§ DATA IN THIS EXERCISE:
BEGIN

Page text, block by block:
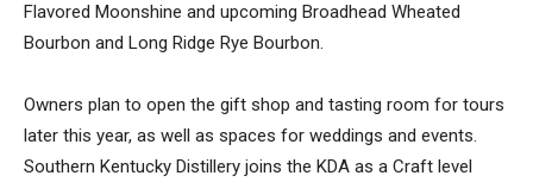
Flavored Moonshine and upcoming Broadhead Wheated
Bourbon and Long Ridge Rye Bourbon.
Owners plan to open the gift shop and tasting room for tours
later this year, as well as spaces for weddings and events.
Southern Kentucky Distillery joins the KDA as a Craft level
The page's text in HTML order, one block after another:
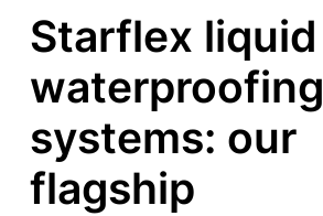
Starflex liquid
waterproofing
systems: our
flagship
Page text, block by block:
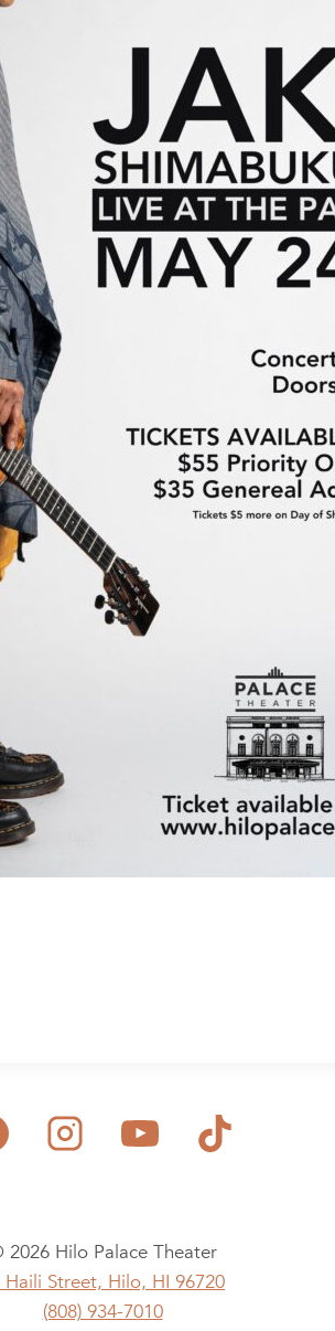
2026 Hilo Palace Theater
Haili Street, Hilo, HI 96720
(808) 934-7010
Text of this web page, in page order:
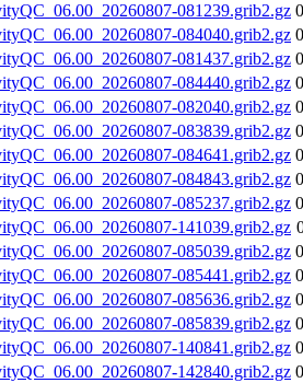
081239.grib2.gz
084040.grib2.gz
081437.grib2.gz
084440.grib2.gz
082040.grib2.gz
083839.grib2.gz
084641.grib2.gz
084843.grib2.gz
085237.grib2.gz
141039.grib2.gz
085039.grib2.gz
085441.grib2.gz
085636.grib2.gz
085839.grib2.gz
140841.grib2.gz
142840.grib2.gz
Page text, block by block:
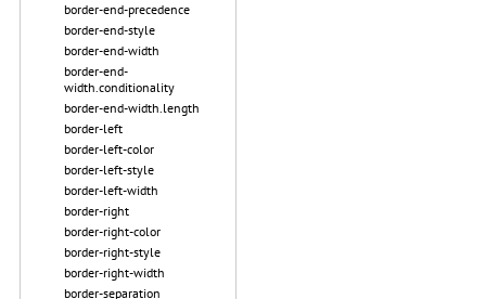
border-end-precedence
border-end-style
border-end-width
border-end-
width.conditionality
border-end-width.length
border-left
border-left-color
border-left-style
border-left-width
border-right
border-right-color
border-right-style
border-right-width
border-separation
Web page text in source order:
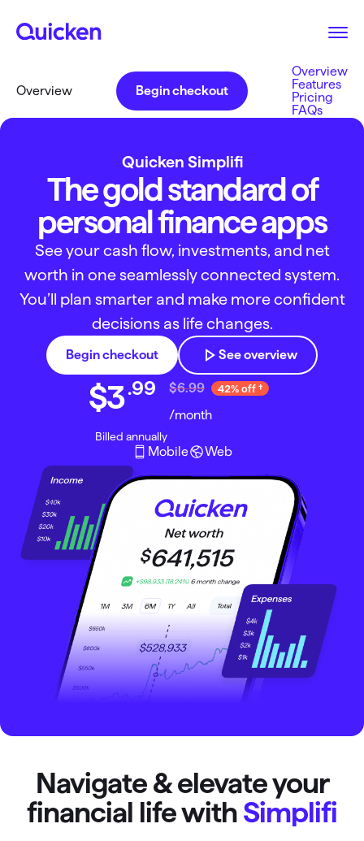
Overview Begin checkout
Overview
Features
Pricing
FAQs
Quicken Simplifi
The gold standard of
personal finance apps
See your cash flow, investments, and net
worth in one seamlessly connected system.
You’ll plan smarter and make more confident
decisions as life changes.
Begin checkout See overview
$3.99 $6.99 42% off
/month
Billed annually
Mobile Web
Navigate & elevate your
financial life with Simplifi
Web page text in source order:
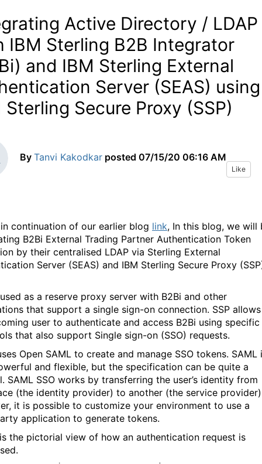
Active Directory / LDAP
IBM Sterling B2B Integrator
and IBM Sterling External
Server (SEAS) using
Sterling Secure Proxy (SSP)
By Tanvi Kakodkar posted 07/15/20 06:16 AM
Like
continuation of our earlier blog link, In this blog, we will
B2Bi External Trading Partner Authentication Token
by their centralised LDAP via Sterling External
Server (SEAS) and IBM Sterling Secure Proxy
as a reserve proxy server with B2Bi and other
that support a single sign-on connection. SSP allows
user to authenticate and access B2Bi using specific
that also support Single sign-on (SSO) requests.
Open SAML to create and manage SSO tokens. SAML
and flexible, but the specification can be quite a
SAML SSO works by transferring the user’s identity from
(the identity provider) to another (the service
it is possible to customize your environment to use a
application to generate tokens.
the pictorial view of how an authentication request is
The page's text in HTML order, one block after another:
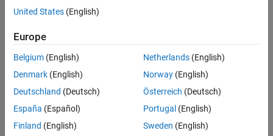
Boards
Boards.
Categories
Setup and Configuration
Install hardware support, update firmware, and configure
hardware connection
Modeling
support hardware protocols
United States (English)
Europe
Belgium (English)
Denmark (English)
Deutschland (Deutsch)
España (Español)
Finland (English)
Netherlands(English)
Norway(English)
Österreich (Deutsch)
Portugal (English)
Sweden (English)
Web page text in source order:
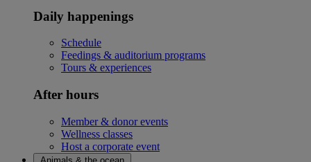
Daily happenings
Schedule
Feedings & auditorium programs
Tours & experiences
After hours
Member & donor events
Wellness classes
Host a corporate event
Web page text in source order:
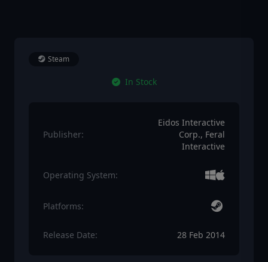
Steam
In Stock
Publisher:
Eidos Interactive
Corp., Feral
Interactive
Operating System:
Platforms:
Release Date: 28 Feb 2014
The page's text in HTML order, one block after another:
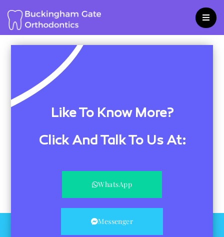
content
Like To Know More?
Click And Talk To Us At:
WhatsApp
Messenger
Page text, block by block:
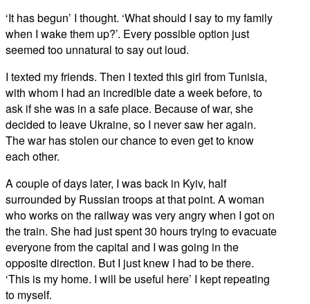
‘It has begun’ I thought. ‘What should I say to my family
when I wake them up?’. Every possible option just
seemed too unnatural to say out loud.
I texted my friends. Then I texted this girl from Tunisia,
with whom I had an incredible date a week before, to
ask if she was in a safe place. Because of war, she
decided to leave Ukraine, so I never saw her again.
The war has stolen our chance to even get to know
each other.
A couple of days later, I was back in Kyiv, half
surrounded by Russian troops at that point. A woman
who works on the railway was very angry when I got on
the train. She had just spent 30 hours trying to evacuate
everyone from the capital and I was going in the
opposite direction. But I just knew I had to be there.
‘This is my home. I will be useful here’ I kept repeating
to myself.
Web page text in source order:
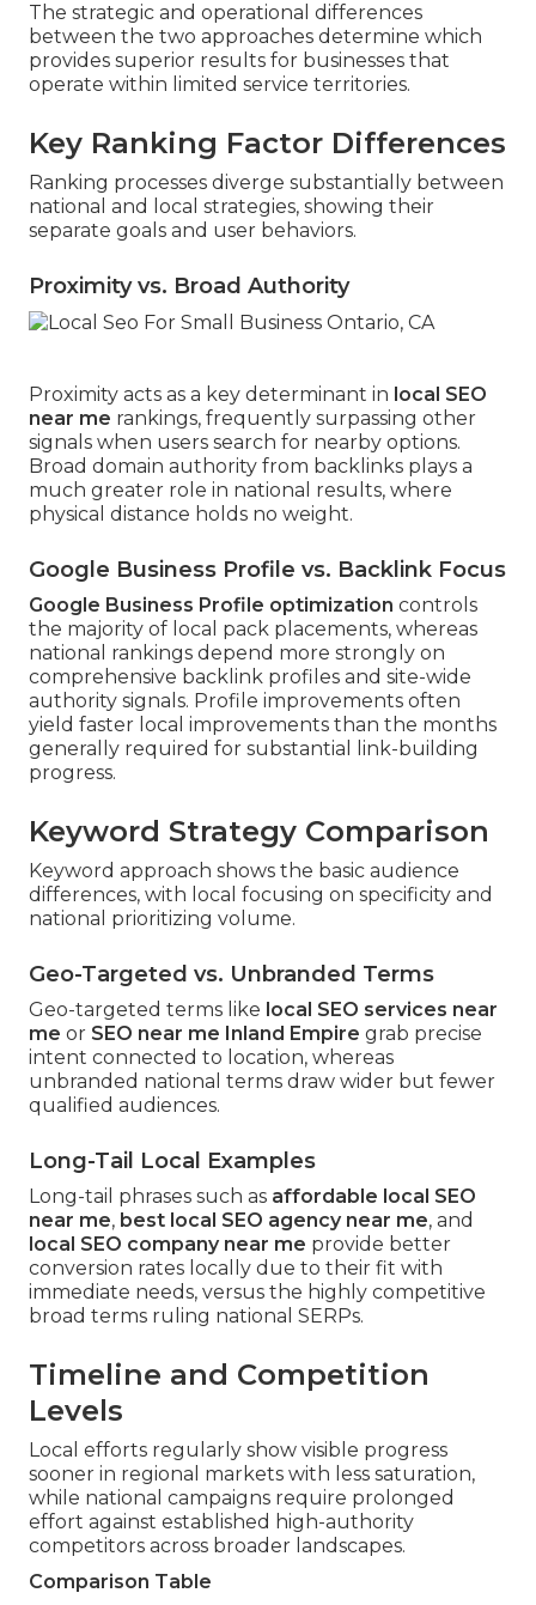
The strategic and operational differences
between the two approaches determine which
provides superior results for businesses that
operate within limited service territories.
Key Ranking Factor Differences
Ranking processes diverge substantially between
national and local strategies, showing their
separate goals and user behaviors.
Proximity vs. Broad Authority
Proximity acts as a key determinant in local SEO
near me rankings, frequently surpassing other
signals when users search for nearby options.
Broad domain authority from backlinks plays a
much greater role in national results, where
physical distance holds no weight.
Google Business Profile vs. Backlink Focus
Google Business Profile optimization controls
the majority of local pack placements, whereas
national rankings depend more strongly on
comprehensive backlink profiles and site-wide
authority signals. Profile improvements often
yield faster local improvements than the months
generally required for substantial link-building
progress.
Keyword Strategy Comparison
Keyword approach shows the basic audience
differences, with local focusing on specificity and
national prioritizing volume.
Geo-Targeted vs. Unbranded Terms
Geo-targeted terms like local SEO services near
me or SEO near me Inland Empire grab precise
intent connected to location, whereas
unbranded national terms draw wider but fewer
qualified audiences.
Long-Tail Local Examples
Long-tail phrases such as affordable local SEO
near me, best local SEO agency near me, and
local SEO company near me provide better
conversion rates locally due to their fit with
immediate needs, versus the highly competitive
broad terms ruling national SERPs.
Timeline and Competition
Levels
Local efforts regularly show visible progress
sooner in regional markets with less saturation,
while national campaigns require prolonged
effort against established high-authority
competitors across broader landscapes.
Comparison Table

END

§ TRY IT:
Copy each entry exactly, with no pictures.

§ SOLVED PROBLEM:
Page text, block by block:
Flavored Moonshine and upcoming Broadhead Wheated
Bourbon and Long Ridge Rye Bourbon.
Owners plan to open the gift shop and tasting room for tours
later this year, as well as spaces for weddings and events.
Southern Kentucky Distillery joins the KDA as a Craft level
The page's text in HTML order, one block after another:
Starflex liquid
waterproofing
systems: our
flagship
Page text, block by block:
2026 Hilo Palace Theater
Haili Street, Hilo, HI 96720
(808) 934-7010
Text of this web page, in page order:
081239.grib2.gz
084040.grib2.gz
081437.grib2.gz
084440.grib2.gz
082040.grib2.gz
083839.grib2.gz
084641.grib2.gz
084843.grib2.gz
085237.grib2.gz
141039.grib2.gz
085039.grib2.gz
085441.grib2.gz
085636.grib2.gz
085839.grib2.gz
140841.grib2.gz
142840.grib2.gz
Page text, block by block:
border-end-precedence
border-end-style
border-end-width
border-end-
width.conditionality
border-end-width.length
border-left
border-left-color
border-left-style
border-left-width
border-right
border-right-color
border-right-style
border-right-width
border-separation
Web page text in source order:
Overview Begin checkout
Overview
Features
Pricing
FAQs
Quicken Simplifi
The gold standard of
personal finance apps
See your cash flow, investments, and net
worth in one seamlessly connected system.
You’ll plan smarter and make more confident
decisions as life changes.
Begin checkout See overview
$3.99 $6.99 42% off
/month
Billed annually
Mobile Web
Navigate & elevate your
financial life with Simplifi
Web page text in source order:
Active Directory / LDAP
IBM Sterling B2B Integrator
and IBM Sterling External
Server (SEAS) using
Sterling Secure Proxy (SSP)
By Tanvi Kakodkar posted 07/15/20 06:16 AM
Like
continuation of our earlier blog link, In this blog, we will
B2Bi External Trading Partner Authentication Token
by their centralised LDAP via Sterling External
Server (SEAS) and IBM Sterling Secure Proxy
as a reserve proxy server with B2Bi and other
that support a single sign-on connection. SSP allows
user to authenticate and access B2Bi using specific
that also support Single sign-on (SSO) requests.
Open SAML to create and manage SSO tokens. SAML
and flexible, but the specification can be quite a
SAML SSO works by transferring the user’s identity from
(the identity provider) to another (the service
it is possible to customize your environment to use a
application to generate tokens.
the pictorial view of how an authentication request is
The page's text in HTML order, one block after another:
Boards
Boards.
Categories
Setup and Configuration
Install hardware support, update firmware, and configure
hardware connection
Modeling
support hardware protocols
United States (English)
Europe
Belgium (English)
Denmark (English)
Deutschland (Deutsch)
España (Español)
Finland (English)
Netherlands(English)
Norway(English)
Österreich (Deutsch)
Portugal (English)
Sweden (English)
Web page text in source order:
Daily happenings
Schedule
Feedings & auditorium programs
Tours & experiences
After hours
Member & donor events
Wellness classes
Host a corporate event
Web page text in source order:
Steam
In Stock
Publisher:
Eidos Interactive
Corp., Feral
Interactive
Operating System:
Platforms:
Release Date: 28 Feb 2014
The page's text in HTML order, one block after another:
content
Like To Know More?
Click And Talk To Us At:
WhatsApp
Messenger
Page text, block by block:
‘It has begun’ I thought. ‘What should I say to my family
when I wake them up?’. Every possible option just
seemed too unnatural to say out loud.
I texted my friends. Then I texted this girl from Tunisia,
with whom I had an incredible date a week before, to
ask if she was in a safe place. Because of war, she
decided to leave Ukraine, so I never saw her again.
The war has stolen our chance to even get to know
each other.
A couple of days later, I was back in Kyiv, half
surrounded by Russian troops at that point. A woman
who works on the railway was very angry when I got on
the train. She had just spent 30 hours trying to evacuate
everyone from the capital and I was going in the
opposite direction. But I just knew I had to be there.
‘This is my home. I will be useful here’ I kept repeating
to myself.
Web page text in source order:
The strategic and operational differences
between the two approaches determine which
provides superior results for businesses that
operate within limited service territories.
Key Ranking Factor Differences
Ranking processes diverge substantially between
national and local strategies, showing their
separate goals and user behaviors.
Proximity vs. Broad Authority
Proximity acts as a key determinant in local SEO
near me rankings, frequently surpassing other
signals when users search for nearby options.
Broad domain authority from backlinks plays a
much greater role in national results, where
physical distance holds no weight.
Google Business Profile vs. Backlink Focus
Google Business Profile optimization controls
the majority of local pack placements, whereas
national rankings depend more strongly on
comprehensive backlink profiles and site-wide
authority signals. Profile improvements often
yield faster local improvements than the months
generally required for substantial link-building
progress.
Keyword Strategy Comparison
Keyword approach shows the basic audience
differences, with local focusing on specificity and
national prioritizing volume.
Geo-Targeted vs. Unbranded Terms
Geo-targeted terms like local SEO services near
me or SEO near me Inland Empire grab precise
intent connected to location, whereas
unbranded national terms draw wider but fewer
qualified audiences.
Long-Tail Local Examples
Long-tail phrases such as affordable local SEO
near me, best local SEO agency near me, and
local SEO company near me provide better
conversion rates locally due to their fit with
immediate needs, versus the highly competitive
broad terms ruling national SERPs.
Timeline and Competition
Levels
Local efforts regularly show visible progress
sooner in regional markets with less saturation,
while national campaigns require prolonged
effort against established high-authority
competitors across broader landscapes.
Comparison Table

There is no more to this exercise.